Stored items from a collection
══════════════════════════════

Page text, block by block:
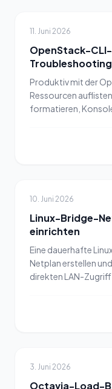
11. Juni 2026
OpenStack-
Troubleshooting
Produktiv mit der
Ressourcen
formatieren,
10. Juni 2026
Linux-Bridge-
einrichten
Eine dauerhafte
Netplan erstellen
direkten LAN-
3. Juni 2026
Octavia-Load-
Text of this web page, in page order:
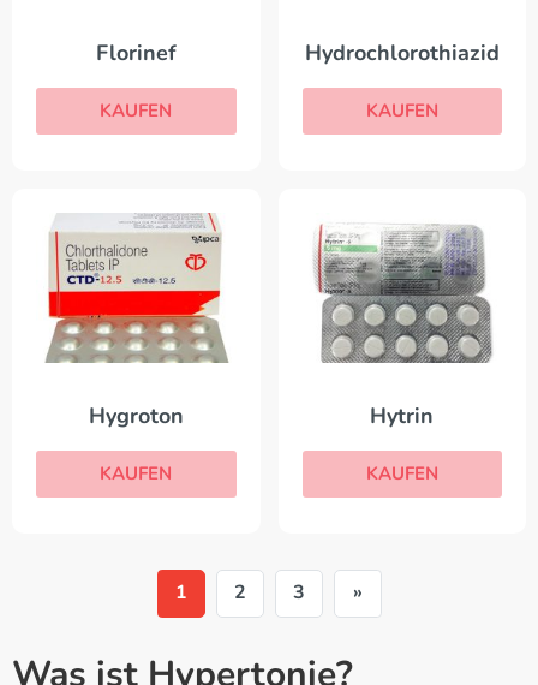
Florinef
KAUFEN
Hydrochlorothiazid
KAUFEN
Hygroton
KAUFEN
Hytrin
KAUFEN
1 2 3 »
Was ist Hypertonie?
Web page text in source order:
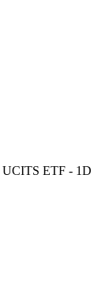
UCITS ETF - 1D
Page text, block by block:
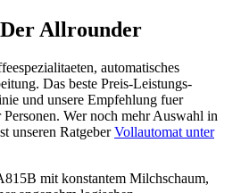
Allrounder
automatisches
Das beste Preis-Leistungs-
und unsere Empfehlung fuer
Wer noch mehr Auswahl in
unseren RatgeberVollautomat unter
mit konstantem Milchschaum,
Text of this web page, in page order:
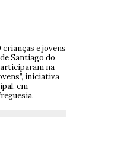
crianças e jovens
Santiago do
na
iniciativa
em
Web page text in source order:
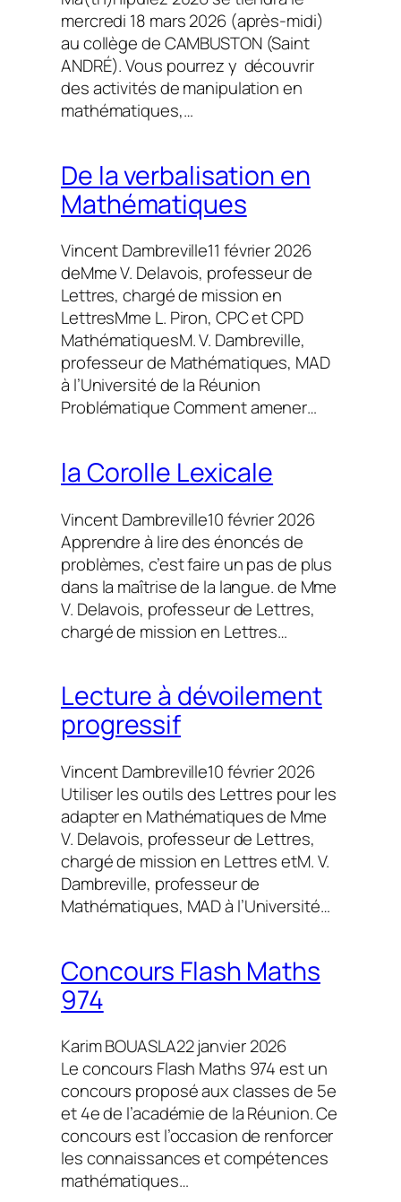
mercredi 18 mars 2026 (après-midi)
au collège de CAMBUSTON (Saint
ANDRÉ). Vous pourrez y découvrir
des activités de manipulation en
mathématiques,…
De la verbalisation en
Mathématiques
Vincent Dambreville11 février 2026
deMme V. Delavois, professeur de
Lettres, chargé de mission en
LettresMme L. Piron, CPC et CPD
MathématiquesM. V. Dambreville,
professeur de Mathématiques, MAD
à l’Université de la Réunion
Problématique Comment amener…
la Corolle Lexicale
Vincent Dambreville10 février 2026
Apprendre à lire des énoncés de
problèmes, c’est faire un pas de plus
dans la maîtrise de la langue. de Mme
V. Delavois, professeur de Lettres,
chargé de mission en Lettres…
Lecture à dévoilement
progressif
Vincent Dambreville10 février 2026
Utiliser les outils des Lettres pour les
adapter en Mathématiques de Mme
V. Delavois, professeur de Lettres,
chargé de mission en Lettres etM. V.
Dambreville, professeur de
Mathématiques, MAD à l’Université…
Concours Flash Maths
974
Karim BOUASLA22 janvier 2026
Le concours Flash Maths 974 est un
concours proposé aux classes de 5e
et 4e de l’académie de la Réunion. Ce
concours est l’occasion de renforcer
les connaissances et compétences
mathématiques…
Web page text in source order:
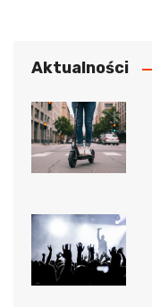
Aktualności
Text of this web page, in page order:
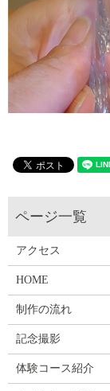
アクセス
HOME
制作の流れ
記念撮影
体験コース紹介
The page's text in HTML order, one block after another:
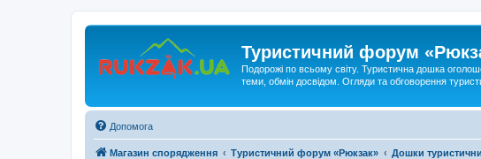
Туристичний форум
Подорожі по всьому світу. Туристична дошка
теми, обмін досвідом. Огляди та обговорення
Допомога
Магазин спорядження Туристичний форум «Рюкзак» Дошки
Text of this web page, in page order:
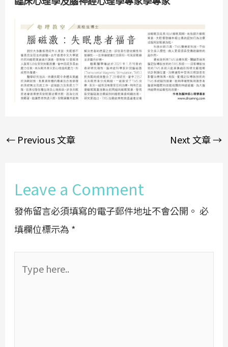
←Previous 文章 Next 文章→
Leave a Comment
發佈留言必須填寫的電子郵件地址不會公開。 必
填欄位標示為 *
here..
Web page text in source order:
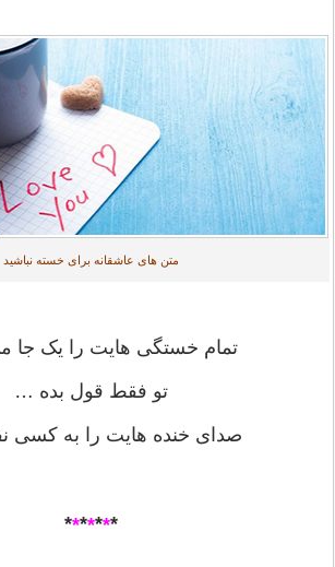
متن های عاشقانه برای خسته نباشید
تمام خستگی هایت را یک جا
تو فقط قول بده …
صدای خنده هایت را به کسی
*
*
*
*
*
*
*

══════════════════════════════

What you need to do
Return word for word the line bearing "The page's text" and every later line of the entries, but none of the pictures.

Exercise solution
The page's text in HTML order, one block after another:
Туристичний форум
Подорожі по всьому світу. Туристична дошка
теми, обмін досвідом. Огляди та обговорення
Допомога
Магазин спорядження Туристичний форум «Рюкзак» Дошки
Text of this web page, in page order:
←Previous 文章 Next 文章→
Leave a Comment
發佈留言必須填寫的電子郵件地址不會公開。 必
填欄位標示為 *
here..
Web page text in source order:
متن های عاشقانه برای خسته نباشید
تمام خستگی هایت را یک جا
تو فقط قول بده …
صدای خنده هایت را به کسی
*
*
*
*
*
*
*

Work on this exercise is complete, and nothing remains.